夜班醫生給他注射了鎮靜劑。蘇清禾站在病房門外,始終沒有進去。周隊問:“你要不要見他一麵?”她搖頭,將手中重新穿好的沉香佛珠輕輕放在窗台。
“他叫行遠,是師父取的法名,取自《道德經》‘行於大道,唯施是畏’。”她的聲音很輕,“師父盼他行遠路、守大道,卻不知這名字一語成讖——行遠自邇,登高自卑,他走得太遠,忘了為何出發。”林硯站在她身後,看著那串佛珠在夜風裏微微晃動。
“他認出了銅印。”法醫的聲線依舊冷靜,“這是文守師門信物,也是他殺人的祭器。他在每一具屍體裏都留下一部分印文,是想讓師父永遠被這些‘被盜走的傳承’包圍——你師父毀了我的名,我便讓你死在自己的印裏。”
蘇清禾闔眼。
“佛說,由愛故生憂,由愛故生怖。”她念出這句經文,頓了頓,續道,“可他已不是愛,是執。執念不破,便成魔障。”回程的車上,周隊接到了技術科的加急報告。
“蘇行遠在市立三院的病號服,送檢衣物,左袖口內側檢出微量陳舊血跡,DNA分型與文守先生一致。他說是自己割腕時沾上的,”技術員的聲音透著一夜未眠的沙啞,“但我們在他隨身攜帶的布包裏,找到一把修複古籍用的馬蹄刀,刀柄暗槽裏殘留的血跡,送檢出三名死者的混合DNA。”周隊結束通話電話,良久無言。
車窗外,淩晨四點的街道空寂無人。路燈把行道樹的影子拉得又長又淡,像一個個伏地叩首的人影。林硯靠在後座,闔著眼,卻沒有睡。
她腦海裏反複閃過今夜勘驗的每一幀畫麵:匾額暗格裏那塊刻著“盜”字的印版,蘇行遠病床上認不出人卻認得出銅印的空洞眼神,蘇清禾滾落一地的沉香木珠,以及《說文解字》卷十一頁尾那行被擦拭過、卻終究留下痕跡的小字——
“夫子,段注雖誤,然誤亦有理,理存則書可傳。”他寫下這行字時,大約是真的信過。信過自己可以帶著師父的學問,走出另一條路。

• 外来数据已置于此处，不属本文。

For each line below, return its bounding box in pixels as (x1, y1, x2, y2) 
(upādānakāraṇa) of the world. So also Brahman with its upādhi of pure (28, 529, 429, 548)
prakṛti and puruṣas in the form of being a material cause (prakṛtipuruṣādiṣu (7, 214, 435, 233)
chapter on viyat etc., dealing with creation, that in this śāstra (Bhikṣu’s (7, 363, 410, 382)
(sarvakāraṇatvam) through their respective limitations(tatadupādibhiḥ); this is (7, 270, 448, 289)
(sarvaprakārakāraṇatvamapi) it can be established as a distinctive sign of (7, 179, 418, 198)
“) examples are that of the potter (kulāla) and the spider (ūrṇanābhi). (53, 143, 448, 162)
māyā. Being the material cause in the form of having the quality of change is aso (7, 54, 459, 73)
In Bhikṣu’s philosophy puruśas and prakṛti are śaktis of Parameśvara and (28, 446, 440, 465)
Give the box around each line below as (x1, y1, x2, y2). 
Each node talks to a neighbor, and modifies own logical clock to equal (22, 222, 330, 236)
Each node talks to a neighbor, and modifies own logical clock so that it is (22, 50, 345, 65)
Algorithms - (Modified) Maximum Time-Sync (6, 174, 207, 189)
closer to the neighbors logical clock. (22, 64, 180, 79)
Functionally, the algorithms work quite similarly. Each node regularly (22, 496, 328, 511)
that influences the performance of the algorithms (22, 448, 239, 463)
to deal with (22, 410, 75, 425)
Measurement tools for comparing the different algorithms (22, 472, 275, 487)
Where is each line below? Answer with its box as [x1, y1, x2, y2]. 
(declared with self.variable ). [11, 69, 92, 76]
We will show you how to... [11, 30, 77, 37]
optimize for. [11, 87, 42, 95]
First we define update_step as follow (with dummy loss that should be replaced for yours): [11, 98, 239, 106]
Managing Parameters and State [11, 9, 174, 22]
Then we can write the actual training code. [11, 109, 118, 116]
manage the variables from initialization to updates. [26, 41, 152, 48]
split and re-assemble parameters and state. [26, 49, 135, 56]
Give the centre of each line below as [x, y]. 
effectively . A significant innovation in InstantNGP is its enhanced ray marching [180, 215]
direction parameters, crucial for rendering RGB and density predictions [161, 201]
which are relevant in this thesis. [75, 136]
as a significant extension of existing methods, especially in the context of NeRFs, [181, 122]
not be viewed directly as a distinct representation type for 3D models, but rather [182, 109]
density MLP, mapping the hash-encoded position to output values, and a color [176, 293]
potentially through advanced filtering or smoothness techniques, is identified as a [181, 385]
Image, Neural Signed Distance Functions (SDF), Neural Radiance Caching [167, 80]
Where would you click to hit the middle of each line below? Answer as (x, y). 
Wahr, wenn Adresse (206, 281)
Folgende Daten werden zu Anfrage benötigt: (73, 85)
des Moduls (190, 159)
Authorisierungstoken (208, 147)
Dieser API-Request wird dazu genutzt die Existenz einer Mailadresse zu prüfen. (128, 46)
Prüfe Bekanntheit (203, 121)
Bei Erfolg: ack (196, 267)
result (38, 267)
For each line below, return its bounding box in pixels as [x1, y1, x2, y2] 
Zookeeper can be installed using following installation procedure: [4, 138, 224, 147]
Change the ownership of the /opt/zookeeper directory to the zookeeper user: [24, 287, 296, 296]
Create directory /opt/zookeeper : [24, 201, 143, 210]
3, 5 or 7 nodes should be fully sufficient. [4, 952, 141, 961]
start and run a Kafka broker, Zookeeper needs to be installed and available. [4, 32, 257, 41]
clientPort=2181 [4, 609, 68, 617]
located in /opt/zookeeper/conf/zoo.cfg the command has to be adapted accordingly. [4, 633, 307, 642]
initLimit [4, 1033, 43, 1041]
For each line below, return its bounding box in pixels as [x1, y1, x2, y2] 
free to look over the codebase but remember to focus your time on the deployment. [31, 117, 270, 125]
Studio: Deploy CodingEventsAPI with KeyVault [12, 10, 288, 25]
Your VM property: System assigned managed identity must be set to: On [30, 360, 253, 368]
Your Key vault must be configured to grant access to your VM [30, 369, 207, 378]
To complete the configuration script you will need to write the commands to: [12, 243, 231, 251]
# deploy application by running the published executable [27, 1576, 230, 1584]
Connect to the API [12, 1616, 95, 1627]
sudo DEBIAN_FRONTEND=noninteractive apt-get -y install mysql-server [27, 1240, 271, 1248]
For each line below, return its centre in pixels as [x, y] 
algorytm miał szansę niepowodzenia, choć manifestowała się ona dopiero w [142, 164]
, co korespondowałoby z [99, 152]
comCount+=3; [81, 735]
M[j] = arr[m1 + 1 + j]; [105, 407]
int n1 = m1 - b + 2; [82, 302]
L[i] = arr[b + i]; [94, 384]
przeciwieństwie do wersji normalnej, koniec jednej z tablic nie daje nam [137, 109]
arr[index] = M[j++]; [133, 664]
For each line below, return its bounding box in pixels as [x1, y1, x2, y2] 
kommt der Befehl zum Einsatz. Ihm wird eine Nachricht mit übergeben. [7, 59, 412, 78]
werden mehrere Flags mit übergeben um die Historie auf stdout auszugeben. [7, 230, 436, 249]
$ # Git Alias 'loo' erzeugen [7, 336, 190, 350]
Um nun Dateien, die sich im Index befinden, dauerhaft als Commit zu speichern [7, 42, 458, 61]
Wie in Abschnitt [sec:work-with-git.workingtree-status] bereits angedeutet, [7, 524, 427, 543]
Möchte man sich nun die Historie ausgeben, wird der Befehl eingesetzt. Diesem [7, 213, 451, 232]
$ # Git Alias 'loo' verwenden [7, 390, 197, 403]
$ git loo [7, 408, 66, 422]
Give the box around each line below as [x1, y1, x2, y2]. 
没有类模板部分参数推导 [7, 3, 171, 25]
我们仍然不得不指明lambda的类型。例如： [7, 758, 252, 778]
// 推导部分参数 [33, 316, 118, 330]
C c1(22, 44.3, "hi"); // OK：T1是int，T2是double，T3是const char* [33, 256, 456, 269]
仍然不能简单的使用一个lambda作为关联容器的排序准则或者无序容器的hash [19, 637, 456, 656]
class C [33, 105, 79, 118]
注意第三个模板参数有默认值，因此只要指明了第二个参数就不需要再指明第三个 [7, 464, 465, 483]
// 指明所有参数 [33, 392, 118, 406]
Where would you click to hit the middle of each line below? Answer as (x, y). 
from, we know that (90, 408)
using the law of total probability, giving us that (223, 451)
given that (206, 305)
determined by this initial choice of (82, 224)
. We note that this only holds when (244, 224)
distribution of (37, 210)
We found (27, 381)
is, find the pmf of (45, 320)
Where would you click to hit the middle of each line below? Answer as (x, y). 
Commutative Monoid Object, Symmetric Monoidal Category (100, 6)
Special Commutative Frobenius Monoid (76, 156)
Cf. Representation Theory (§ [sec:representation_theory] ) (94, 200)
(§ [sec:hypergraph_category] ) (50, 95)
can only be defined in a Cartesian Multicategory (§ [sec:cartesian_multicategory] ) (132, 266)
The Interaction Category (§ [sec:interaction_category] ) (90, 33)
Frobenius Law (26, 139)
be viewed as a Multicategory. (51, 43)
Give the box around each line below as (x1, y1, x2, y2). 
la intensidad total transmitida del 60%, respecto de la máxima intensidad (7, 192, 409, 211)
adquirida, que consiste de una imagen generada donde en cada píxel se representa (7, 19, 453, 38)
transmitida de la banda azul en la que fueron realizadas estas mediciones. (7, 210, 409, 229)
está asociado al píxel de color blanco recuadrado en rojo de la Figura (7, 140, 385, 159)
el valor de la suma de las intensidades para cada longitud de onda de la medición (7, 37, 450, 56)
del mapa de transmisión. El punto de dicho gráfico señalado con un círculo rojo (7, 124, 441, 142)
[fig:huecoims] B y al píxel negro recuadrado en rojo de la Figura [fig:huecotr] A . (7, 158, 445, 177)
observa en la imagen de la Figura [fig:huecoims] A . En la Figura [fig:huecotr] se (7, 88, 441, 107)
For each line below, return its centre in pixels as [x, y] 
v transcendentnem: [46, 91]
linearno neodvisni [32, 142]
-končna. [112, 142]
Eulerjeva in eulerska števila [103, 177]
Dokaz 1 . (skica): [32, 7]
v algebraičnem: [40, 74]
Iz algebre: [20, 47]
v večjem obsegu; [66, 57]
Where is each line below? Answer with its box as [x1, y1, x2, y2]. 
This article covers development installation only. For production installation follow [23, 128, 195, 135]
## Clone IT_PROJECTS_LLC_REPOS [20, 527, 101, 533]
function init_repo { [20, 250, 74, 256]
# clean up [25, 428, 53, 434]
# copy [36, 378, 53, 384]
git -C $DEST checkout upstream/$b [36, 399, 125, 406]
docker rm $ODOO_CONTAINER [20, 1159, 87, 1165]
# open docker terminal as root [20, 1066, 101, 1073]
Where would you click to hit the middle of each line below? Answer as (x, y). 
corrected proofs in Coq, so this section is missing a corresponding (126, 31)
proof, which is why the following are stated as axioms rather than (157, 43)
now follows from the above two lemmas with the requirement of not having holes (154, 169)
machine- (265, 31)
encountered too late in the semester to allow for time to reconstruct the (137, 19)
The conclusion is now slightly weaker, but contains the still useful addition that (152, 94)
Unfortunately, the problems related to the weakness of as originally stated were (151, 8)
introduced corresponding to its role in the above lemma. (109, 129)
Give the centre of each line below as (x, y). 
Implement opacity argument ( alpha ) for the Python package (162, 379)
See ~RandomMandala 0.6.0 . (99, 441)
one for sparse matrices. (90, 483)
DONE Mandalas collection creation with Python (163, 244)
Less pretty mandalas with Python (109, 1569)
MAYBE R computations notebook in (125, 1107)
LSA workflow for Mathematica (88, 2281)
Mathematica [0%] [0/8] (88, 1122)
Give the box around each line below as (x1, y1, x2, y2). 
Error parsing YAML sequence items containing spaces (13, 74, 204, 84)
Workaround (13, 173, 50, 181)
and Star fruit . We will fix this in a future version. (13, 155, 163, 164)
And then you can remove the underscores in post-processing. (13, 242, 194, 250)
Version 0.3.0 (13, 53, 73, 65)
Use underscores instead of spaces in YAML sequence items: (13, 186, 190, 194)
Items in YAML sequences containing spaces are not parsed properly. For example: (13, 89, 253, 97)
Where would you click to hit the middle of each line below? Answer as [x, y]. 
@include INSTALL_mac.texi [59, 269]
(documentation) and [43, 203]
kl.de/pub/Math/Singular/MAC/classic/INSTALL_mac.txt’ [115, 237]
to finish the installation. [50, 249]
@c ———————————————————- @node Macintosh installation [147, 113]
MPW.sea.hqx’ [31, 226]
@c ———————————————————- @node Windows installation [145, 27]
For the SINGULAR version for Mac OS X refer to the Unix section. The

隻是那路,走到盡頭,隻剩下一院古籍、七具屍骨、半塊銅印,和一句在病床上破碎成屑的:還缺一半。”沁香苑的夜還未盡。
正堂的匾額下,證物箱靜置如碑。箱中那方《說文解字》印版上的“盜”字,被硃砂染透的刻痕依舊殷紅。案未結,凶未伏。
但正如林硯所言,以律法守公道,以法醫證屍骨,以玄門破陰邪,以刑警擒真凶——天網雖疏,終不漏。簷角銅鈴,在這一刻,忽然停了。
夜風驟起,吹得庭院中燈籠搖晃,卻吹不散眾人眼中的堅定。沁香苑的殺局已破一角,藏在古籍、機關、風水、醫術背後的凶手,終究要在屍骨與法理麵前,現出原形。